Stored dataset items
-- Opening Marker --

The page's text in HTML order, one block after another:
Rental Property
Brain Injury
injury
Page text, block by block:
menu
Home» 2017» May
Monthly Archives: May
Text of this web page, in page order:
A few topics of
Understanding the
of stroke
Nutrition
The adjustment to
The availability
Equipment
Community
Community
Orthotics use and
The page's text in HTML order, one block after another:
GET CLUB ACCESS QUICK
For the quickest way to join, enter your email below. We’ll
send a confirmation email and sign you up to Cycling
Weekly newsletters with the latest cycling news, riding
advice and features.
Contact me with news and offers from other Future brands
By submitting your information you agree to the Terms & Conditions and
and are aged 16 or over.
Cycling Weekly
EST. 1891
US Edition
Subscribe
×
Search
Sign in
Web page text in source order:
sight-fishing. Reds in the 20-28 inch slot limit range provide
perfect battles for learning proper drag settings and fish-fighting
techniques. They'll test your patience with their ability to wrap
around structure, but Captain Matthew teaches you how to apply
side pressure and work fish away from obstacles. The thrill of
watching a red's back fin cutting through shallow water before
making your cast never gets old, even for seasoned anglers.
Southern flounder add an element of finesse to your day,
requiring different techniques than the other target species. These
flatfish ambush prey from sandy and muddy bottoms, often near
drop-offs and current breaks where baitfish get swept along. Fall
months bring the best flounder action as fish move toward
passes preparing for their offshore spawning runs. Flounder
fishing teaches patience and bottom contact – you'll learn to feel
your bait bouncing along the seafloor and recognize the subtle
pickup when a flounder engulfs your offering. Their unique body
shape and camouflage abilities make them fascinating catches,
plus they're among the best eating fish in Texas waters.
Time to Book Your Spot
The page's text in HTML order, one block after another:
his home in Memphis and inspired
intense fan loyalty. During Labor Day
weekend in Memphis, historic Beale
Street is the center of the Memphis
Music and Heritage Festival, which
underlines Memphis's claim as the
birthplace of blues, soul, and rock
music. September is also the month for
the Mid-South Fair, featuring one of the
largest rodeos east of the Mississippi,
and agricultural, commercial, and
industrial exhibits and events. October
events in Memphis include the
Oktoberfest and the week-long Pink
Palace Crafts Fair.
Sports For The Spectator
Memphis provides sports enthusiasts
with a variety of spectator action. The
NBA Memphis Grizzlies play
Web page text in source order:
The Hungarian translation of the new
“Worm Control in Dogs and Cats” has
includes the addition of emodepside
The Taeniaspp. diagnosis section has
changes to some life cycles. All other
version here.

-- Closing Marker --

To do: Retype all the data. Nothing may be left out or altered.

Completed exercise:
The page's text in HTML order, one block after another:
Rental Property
Brain Injury
injury
Page text, block by block:
menu
Home» 2017» May
Monthly Archives: May
Text of this web page, in page order:
A few topics of
Understanding the
of stroke
Nutrition
The adjustment to
The availability
Equipment
Community
Community
Orthotics use and
The page's text in HTML order, one block after another:
GET CLUB ACCESS QUICK
For the quickest way to join, enter your email below. We’ll
send a confirmation email and sign you up to Cycling
Weekly newsletters with the latest cycling news, riding
advice and features.
Contact me with news and offers from other Future brands
By submitting your information you agree to the Terms & Conditions and
and are aged 16 or over.
Cycling Weekly
EST. 1891
US Edition
Subscribe
×
Search
Sign in
Web page text in source order:
sight-fishing. Reds in the 20-28 inch slot limit range provide
perfect battles for learning proper drag settings and fish-fighting
techniques. They'll test your patience with their ability to wrap
around structure, but Captain Matthew teaches you how to apply
side pressure and work fish away from obstacles. The thrill of
watching a red's back fin cutting through shallow water before
making your cast never gets old, even for seasoned anglers.
Southern flounder add an element of finesse to your day,
requiring different techniques than the other target species. These
flatfish ambush prey from sandy and muddy bottoms, often near
drop-offs and current breaks where baitfish get swept along. Fall
months bring the best flounder action as fish move toward
passes preparing for their offshore spawning runs. Flounder
fishing teaches patience and bottom contact – you'll learn to feel
your bait bouncing along the seafloor and recognize the subtle
pickup when a flounder engulfs your offering. Their unique body
shape and camouflage abilities make them fascinating catches,
plus they're among the best eating fish in Texas waters.
Time to Book Your Spot
The page's text in HTML order, one block after another:
his home in Memphis and inspired
intense fan loyalty. During Labor Day
weekend in Memphis, historic Beale
Street is the center of the Memphis
Music and Heritage Festival, which
underlines Memphis's claim as the
birthplace of blues, soul, and rock
music. September is also the month for
the Mid-South Fair, featuring one of the
largest rodeos east of the Mississippi,
and agricultural, commercial, and
industrial exhibits and events. October
events in Memphis include the
Oktoberfest and the week-long Pink
Palace Crafts Fair.
Sports For The Spectator
Memphis provides sports enthusiasts
with a variety of spectator action. The
NBA Memphis Grizzlies play
Web page text in source order:
The Hungarian translation of the new
“Worm Control in Dogs and Cats” has
includes the addition of emodepside
The Taeniaspp. diagnosis section has
changes to some life cycles. All other
version here.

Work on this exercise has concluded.